Olga hizo una seña al mesonero mientras miraba con picardía a Roger: “ No me digas que quedaste fallo de la vez pasada, príncipe”, le dijo a Roger, y el comentario fue como una orden para Ámbar y Kristal, que serpentearon de los brazos de Mr. Kee a los predios de Roger Troncone. Ámbar era una negra de la costa colombiana, de cuerpo firme, y volúmenes generosos, distribuidos en proporciones perfectas. Había sido la maestra de ceremonia de la iniciación del muchacho; bailó desnuda frente a él mientras dirigía a dos chicas más -muy jóvenes- en el proceso iniciático.
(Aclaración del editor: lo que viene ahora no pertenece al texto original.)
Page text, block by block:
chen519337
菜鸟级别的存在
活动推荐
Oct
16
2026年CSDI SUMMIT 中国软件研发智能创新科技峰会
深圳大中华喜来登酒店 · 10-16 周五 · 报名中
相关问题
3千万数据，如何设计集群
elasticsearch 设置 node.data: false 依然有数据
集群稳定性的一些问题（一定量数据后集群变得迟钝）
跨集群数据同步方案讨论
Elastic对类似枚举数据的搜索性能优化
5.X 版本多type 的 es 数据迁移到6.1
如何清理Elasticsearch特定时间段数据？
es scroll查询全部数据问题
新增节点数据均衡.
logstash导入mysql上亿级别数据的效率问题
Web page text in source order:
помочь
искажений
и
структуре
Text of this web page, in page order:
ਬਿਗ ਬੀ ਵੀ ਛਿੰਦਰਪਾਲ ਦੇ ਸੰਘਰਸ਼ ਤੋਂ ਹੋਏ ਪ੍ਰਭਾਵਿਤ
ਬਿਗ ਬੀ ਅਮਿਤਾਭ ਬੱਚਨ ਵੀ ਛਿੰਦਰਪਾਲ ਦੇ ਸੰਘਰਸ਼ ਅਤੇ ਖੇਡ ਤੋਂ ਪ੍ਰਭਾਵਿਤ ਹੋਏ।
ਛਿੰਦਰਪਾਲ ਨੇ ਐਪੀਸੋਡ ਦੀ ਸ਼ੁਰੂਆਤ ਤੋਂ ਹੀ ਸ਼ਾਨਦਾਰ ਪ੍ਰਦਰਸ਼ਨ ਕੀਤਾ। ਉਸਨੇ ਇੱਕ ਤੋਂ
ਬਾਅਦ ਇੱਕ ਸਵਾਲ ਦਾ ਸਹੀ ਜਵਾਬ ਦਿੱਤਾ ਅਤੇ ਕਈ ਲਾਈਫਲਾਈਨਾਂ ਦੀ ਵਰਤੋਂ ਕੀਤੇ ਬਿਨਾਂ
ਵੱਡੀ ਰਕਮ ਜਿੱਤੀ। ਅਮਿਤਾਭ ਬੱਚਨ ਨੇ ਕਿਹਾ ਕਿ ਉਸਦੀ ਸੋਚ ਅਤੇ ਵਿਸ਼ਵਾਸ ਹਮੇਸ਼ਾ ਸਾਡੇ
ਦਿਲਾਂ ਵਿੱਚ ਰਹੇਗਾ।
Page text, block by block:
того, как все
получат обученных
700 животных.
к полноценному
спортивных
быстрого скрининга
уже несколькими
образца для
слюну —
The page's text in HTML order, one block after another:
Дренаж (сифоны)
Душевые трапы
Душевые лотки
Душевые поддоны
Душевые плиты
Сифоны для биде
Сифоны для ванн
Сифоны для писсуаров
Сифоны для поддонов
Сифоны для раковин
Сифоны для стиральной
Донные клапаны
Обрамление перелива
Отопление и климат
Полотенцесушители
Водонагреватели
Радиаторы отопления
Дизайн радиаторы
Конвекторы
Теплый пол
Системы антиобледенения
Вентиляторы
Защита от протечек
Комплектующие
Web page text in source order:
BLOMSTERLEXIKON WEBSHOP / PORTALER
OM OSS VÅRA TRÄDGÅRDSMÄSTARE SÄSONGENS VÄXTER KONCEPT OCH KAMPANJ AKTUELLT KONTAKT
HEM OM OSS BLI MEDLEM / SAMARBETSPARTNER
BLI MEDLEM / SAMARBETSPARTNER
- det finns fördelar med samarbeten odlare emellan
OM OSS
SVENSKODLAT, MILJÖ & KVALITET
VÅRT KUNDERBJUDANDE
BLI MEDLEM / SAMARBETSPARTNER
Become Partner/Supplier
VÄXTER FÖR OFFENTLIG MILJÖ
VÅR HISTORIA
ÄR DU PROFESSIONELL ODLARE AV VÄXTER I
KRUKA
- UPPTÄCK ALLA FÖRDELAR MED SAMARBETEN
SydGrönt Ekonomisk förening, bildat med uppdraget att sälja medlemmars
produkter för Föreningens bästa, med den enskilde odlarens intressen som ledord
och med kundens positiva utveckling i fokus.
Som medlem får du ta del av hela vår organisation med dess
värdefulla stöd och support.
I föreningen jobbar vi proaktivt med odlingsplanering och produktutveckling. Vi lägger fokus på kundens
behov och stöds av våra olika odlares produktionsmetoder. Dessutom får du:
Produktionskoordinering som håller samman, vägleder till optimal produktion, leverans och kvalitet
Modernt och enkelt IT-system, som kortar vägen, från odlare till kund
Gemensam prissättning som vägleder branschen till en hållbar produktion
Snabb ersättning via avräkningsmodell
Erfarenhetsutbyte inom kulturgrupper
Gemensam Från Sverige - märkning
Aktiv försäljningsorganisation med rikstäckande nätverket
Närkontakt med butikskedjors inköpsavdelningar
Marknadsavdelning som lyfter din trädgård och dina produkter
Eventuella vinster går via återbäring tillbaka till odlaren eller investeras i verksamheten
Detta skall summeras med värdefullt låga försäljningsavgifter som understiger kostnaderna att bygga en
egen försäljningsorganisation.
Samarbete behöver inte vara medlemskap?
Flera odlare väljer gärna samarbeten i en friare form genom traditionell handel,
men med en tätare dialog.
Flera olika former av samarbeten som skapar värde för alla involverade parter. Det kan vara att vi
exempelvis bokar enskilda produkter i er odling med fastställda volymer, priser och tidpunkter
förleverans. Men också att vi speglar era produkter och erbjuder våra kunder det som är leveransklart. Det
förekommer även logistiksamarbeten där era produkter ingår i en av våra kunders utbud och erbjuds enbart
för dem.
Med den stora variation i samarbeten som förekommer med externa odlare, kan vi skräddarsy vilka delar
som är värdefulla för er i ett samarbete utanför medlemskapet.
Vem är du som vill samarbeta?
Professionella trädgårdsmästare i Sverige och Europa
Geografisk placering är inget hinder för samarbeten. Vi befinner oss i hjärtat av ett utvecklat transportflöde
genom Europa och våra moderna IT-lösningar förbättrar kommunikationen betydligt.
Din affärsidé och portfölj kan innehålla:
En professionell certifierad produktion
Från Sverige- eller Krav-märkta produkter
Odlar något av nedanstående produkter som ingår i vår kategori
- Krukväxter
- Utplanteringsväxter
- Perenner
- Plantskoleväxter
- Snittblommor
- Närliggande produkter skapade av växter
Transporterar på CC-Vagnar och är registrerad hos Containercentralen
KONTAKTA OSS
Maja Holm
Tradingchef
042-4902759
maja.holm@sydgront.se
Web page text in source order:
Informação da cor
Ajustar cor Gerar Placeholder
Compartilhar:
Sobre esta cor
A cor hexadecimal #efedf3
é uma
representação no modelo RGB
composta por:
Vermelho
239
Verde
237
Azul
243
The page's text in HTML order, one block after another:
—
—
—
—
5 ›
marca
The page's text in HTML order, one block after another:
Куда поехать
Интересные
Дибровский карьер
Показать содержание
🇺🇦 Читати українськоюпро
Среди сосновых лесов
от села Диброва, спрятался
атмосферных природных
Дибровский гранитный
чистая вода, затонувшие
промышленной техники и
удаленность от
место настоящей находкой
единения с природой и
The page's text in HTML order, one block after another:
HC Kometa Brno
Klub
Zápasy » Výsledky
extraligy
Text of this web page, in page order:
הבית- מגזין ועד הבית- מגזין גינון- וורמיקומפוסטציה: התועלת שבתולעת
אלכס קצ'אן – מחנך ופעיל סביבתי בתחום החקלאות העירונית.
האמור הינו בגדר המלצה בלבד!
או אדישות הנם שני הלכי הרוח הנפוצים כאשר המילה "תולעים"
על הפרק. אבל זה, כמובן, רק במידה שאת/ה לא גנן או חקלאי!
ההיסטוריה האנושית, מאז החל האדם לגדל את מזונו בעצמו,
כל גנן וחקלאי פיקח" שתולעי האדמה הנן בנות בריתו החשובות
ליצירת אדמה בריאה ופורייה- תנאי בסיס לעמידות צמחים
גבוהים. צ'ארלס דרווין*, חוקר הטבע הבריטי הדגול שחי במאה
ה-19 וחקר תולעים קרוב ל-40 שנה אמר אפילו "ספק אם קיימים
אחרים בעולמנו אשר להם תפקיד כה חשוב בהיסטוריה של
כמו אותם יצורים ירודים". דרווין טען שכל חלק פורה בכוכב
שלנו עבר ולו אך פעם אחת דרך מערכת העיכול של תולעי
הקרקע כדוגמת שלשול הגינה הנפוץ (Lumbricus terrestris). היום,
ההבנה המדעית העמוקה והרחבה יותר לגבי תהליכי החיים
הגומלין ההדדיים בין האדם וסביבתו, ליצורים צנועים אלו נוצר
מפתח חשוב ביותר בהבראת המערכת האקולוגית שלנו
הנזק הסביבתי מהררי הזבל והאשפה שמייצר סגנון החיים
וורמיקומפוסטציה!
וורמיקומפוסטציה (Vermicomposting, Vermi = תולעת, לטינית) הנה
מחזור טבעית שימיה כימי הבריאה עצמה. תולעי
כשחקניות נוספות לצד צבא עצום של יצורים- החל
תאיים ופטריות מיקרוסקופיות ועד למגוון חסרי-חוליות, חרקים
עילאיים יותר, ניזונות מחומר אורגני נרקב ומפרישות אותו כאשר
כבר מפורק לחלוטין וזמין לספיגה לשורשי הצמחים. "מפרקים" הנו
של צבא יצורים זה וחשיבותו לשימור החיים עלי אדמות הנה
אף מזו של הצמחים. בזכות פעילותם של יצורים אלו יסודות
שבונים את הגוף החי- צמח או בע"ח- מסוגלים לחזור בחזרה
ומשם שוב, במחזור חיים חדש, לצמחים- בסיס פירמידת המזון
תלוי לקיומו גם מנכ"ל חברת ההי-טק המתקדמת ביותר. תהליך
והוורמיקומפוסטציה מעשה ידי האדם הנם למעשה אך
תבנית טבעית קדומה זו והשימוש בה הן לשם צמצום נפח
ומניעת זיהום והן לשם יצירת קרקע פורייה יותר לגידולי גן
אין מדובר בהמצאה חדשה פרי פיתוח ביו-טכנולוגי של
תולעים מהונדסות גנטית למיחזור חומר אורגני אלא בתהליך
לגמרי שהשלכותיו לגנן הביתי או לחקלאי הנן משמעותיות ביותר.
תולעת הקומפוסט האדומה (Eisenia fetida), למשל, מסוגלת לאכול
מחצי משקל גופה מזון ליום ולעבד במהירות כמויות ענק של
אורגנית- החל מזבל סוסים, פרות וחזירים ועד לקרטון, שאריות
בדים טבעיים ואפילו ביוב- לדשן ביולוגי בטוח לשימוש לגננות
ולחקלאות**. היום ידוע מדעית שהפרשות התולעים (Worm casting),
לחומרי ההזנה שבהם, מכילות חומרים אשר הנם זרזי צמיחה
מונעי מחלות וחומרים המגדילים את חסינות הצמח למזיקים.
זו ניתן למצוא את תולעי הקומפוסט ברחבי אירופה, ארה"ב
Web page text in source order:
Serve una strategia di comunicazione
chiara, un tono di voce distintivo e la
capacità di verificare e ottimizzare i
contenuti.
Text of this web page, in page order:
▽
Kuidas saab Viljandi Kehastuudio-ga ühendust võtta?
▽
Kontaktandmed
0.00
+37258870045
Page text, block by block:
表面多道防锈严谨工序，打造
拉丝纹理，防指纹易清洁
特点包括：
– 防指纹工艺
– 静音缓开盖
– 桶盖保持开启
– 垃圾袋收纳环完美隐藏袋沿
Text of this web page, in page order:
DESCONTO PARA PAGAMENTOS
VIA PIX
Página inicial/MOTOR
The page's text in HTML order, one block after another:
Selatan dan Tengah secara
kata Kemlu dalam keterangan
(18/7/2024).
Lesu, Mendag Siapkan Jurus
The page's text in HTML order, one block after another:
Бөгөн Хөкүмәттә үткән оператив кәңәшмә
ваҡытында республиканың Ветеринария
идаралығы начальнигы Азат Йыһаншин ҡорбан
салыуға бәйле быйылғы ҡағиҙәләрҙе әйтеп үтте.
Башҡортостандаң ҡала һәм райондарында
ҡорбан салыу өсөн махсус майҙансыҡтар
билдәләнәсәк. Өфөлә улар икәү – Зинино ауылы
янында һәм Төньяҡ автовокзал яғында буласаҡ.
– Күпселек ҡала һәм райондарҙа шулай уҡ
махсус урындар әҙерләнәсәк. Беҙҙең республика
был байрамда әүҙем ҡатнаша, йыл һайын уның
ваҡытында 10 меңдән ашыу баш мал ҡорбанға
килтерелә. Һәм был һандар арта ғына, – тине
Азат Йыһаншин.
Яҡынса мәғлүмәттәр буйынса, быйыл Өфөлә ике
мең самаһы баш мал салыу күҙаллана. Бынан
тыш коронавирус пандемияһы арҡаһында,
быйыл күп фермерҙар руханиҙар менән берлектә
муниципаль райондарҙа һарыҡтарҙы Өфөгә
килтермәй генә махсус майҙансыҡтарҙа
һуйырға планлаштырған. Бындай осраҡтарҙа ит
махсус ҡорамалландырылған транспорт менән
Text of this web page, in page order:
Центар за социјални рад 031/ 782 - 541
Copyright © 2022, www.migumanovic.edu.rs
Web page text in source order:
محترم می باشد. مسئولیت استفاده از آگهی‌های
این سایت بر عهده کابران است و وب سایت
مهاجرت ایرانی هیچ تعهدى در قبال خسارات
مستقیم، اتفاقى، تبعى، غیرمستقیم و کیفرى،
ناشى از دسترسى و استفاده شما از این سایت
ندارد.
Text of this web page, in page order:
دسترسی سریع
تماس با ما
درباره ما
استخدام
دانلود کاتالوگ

La propia Olga había seleccionado a las jovencitas: con relativamente poco tiempo, pero no inexpertas: que no destilaran mucha sapiencia, ni dejaran ver el desgano de las más curtidas o la incomodidad de las novatas. Nada que inhibiera al protegido de James Kee: “tú me le vas a bailar y supervisas que me traten bien al carajito”, instruyó a Ámbar en su momento. Kristal, era también voluptuosa, pero pequeñita, rubia improvisada sobre piel cobre de Naiguatá, y con unos deseos de facturación inmediata que desafinaban un poco en el concierto de Olga. Puso sus labios en la oreja de Roger para susurrarle de una manera que terminaba siendo más asmática que sexy, “papi, yo no estuve en esa fiesta tuya, ¿Cómo te gusta? A mí me gusta arriba”. “
-No, no, muchachas, no. Nos tomamos dos rondas más y nos vamos. Precisamente la celebración es porque Roger entra en el grupo de rescate ya en serio y mañana tiene que estar fresco, no me lo van a debilitar- dijo Kee antes de reír de nuevo.
- ¿Has seguido con eso James? -preguntó Olga socarronamente- Dios no quiera, pero te vas a venir dando coñazo en esa vaina, gringo loco
- Death and taxes, dear.
- Yo me le echo encima al primero. My doctor is right: la misicurva del pasillo es muy estrecha y tienen que venir de uno en uno. Si neutralizamos al primero y lo mantenemos en el medio, el otro va a tener dificultades para disparar porque podría darle al compañero. Es cosa de aprovechar la sorpresa, como dice el doctor. Aquí hay cosas con las que podemos hacer un arma: un pedazo de metal de los archivos, el palo de la escoba de las cosas de limpieza que encontramos…Yo me le tiro encima al tipo para tratar de agarrar el arma y el doctor lo golpea con algo. Entre los dos le podemos quitar la pistola.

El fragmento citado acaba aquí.